The NYT today writes: "To remove obstacles to joint research, four leading technology companies and seven American universities have agreed on principles for making software developed in collaborative projects freely available."
The subject is an agreement brokered by the Kauffman Foundation whereby intellectual property in software created via collaborations between the academic and industry signatories* will be made part of a "royalty free public commons (a body of knowledge that can be freely used by the public)," if the parties agree in the specific instance.
The prose of the statement of Open Collaboration Principles is murky -- a cross between legalese and academic-speak qualified by many footnotes -- and I may not fully grasp it, but a crucial part of it is baffling.
The statement emphasizes that the products of a Free Public Collaboration should be available free of charge for "commercial or academic use by every member of the public." It also notes that: "The right to use the intellectual property commercially is key to incenting the participation of commercial entities in these projects." (Note: It is key to incenting the universities, too, which regard intellectual property licensing as an important source of revenue.)

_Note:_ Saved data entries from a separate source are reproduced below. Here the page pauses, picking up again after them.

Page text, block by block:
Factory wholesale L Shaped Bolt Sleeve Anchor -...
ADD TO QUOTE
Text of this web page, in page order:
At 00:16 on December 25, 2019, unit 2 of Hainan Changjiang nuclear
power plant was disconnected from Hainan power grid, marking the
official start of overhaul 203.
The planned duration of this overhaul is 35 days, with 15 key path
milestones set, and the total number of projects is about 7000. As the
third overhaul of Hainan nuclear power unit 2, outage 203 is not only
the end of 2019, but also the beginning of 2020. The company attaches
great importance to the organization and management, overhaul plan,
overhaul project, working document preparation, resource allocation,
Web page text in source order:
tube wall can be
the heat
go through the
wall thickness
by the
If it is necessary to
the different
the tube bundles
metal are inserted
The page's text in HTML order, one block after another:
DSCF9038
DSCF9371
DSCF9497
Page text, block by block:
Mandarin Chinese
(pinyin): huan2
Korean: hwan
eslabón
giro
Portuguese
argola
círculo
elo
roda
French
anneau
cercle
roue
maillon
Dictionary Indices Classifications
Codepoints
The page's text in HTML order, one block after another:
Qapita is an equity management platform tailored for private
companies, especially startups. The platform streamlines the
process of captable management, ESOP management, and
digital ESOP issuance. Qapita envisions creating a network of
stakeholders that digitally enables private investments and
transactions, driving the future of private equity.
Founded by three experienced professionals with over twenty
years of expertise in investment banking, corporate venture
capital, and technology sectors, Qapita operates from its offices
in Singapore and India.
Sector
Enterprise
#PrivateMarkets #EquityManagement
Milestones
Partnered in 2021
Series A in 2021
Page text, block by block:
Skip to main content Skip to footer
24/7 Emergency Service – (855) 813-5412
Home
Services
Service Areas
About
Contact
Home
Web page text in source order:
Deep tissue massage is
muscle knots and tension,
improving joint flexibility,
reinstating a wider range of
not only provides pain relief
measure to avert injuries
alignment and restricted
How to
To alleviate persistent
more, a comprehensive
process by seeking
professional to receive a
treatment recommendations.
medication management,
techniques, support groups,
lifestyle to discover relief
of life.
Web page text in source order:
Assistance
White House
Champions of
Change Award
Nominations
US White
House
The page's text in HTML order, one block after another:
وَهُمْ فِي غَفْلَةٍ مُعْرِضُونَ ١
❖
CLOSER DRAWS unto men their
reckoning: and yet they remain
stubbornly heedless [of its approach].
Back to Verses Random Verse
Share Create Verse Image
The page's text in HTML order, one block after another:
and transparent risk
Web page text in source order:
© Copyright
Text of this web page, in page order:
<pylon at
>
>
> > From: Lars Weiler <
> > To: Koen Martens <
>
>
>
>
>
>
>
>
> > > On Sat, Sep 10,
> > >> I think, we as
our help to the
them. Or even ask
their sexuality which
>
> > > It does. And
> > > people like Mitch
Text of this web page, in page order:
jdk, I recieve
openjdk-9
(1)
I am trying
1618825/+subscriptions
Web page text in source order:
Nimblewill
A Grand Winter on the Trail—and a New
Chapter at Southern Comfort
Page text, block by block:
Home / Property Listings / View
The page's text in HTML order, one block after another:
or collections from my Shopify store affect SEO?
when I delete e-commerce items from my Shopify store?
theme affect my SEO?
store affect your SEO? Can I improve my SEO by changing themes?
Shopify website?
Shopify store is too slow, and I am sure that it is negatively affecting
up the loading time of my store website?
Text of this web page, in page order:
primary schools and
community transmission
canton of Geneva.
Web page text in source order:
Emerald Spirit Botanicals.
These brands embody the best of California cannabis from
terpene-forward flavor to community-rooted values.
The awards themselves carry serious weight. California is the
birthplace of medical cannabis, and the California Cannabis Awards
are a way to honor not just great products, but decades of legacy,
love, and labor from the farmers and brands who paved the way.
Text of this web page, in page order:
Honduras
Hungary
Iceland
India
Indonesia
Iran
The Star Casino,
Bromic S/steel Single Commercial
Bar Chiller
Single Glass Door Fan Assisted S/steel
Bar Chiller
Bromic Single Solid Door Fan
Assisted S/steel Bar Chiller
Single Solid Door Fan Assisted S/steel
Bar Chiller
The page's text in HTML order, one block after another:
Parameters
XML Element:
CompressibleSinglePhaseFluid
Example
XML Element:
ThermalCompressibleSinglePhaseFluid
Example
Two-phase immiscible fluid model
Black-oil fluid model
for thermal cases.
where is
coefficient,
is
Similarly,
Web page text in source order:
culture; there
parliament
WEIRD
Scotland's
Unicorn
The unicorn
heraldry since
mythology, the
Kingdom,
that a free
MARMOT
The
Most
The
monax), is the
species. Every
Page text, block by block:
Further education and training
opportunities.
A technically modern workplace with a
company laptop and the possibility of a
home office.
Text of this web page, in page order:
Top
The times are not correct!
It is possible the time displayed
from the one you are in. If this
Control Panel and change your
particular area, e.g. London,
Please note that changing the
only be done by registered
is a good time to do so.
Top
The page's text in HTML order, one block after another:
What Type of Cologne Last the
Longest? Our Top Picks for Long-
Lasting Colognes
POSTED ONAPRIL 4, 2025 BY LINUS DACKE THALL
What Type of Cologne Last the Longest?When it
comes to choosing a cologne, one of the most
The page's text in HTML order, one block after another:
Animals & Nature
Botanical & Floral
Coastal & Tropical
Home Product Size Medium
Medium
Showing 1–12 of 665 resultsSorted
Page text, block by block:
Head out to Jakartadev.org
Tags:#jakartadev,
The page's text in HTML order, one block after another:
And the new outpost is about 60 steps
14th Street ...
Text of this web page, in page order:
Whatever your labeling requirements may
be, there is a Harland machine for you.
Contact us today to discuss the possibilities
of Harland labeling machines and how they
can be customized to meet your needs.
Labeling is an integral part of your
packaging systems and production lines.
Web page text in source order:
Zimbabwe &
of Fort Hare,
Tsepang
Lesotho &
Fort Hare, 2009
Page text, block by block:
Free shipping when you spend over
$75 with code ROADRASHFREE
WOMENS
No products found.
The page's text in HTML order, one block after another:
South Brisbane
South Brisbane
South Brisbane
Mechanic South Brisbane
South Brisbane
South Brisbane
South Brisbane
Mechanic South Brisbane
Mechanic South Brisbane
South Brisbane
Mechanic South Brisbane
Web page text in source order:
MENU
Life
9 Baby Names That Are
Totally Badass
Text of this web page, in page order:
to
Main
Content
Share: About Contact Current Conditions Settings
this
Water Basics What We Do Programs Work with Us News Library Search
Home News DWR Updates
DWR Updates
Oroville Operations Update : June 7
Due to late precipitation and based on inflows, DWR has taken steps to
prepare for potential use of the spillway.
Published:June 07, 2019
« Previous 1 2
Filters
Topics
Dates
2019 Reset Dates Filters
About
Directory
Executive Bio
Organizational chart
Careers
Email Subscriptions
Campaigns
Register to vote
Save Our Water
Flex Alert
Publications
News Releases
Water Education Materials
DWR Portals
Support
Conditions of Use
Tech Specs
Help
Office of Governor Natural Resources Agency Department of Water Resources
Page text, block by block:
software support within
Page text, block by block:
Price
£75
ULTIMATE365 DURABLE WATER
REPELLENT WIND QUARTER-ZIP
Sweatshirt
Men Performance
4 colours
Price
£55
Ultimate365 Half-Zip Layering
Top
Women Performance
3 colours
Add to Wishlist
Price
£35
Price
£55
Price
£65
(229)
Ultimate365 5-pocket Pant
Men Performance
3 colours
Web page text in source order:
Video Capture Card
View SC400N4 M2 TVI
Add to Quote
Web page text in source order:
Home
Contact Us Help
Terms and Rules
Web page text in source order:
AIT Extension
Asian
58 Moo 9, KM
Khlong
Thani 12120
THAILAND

BUT - the General Public License (GPL), which governs Linux and many other important open source programs, is specifically designed to prevent incorporation of GPLed code into commercial software programs. To the extent commercialization is permitted, as is the case when the program is used only internally and not further distributed or is embedded in a hardware device, many GPL purists regard it as a "loophole," and the practice is certain to be attacked in next year's debate over GPLv3.
So one possible interpretation of this agreement is that it signals a split in the open source movement, with the signatories signaling that they are abandoning the GPL in favor of other open source licenses, such as the BSD. Now THAT would be a story.
UPDATE (12/22/05): Here is a response of the participants to a query about the issue.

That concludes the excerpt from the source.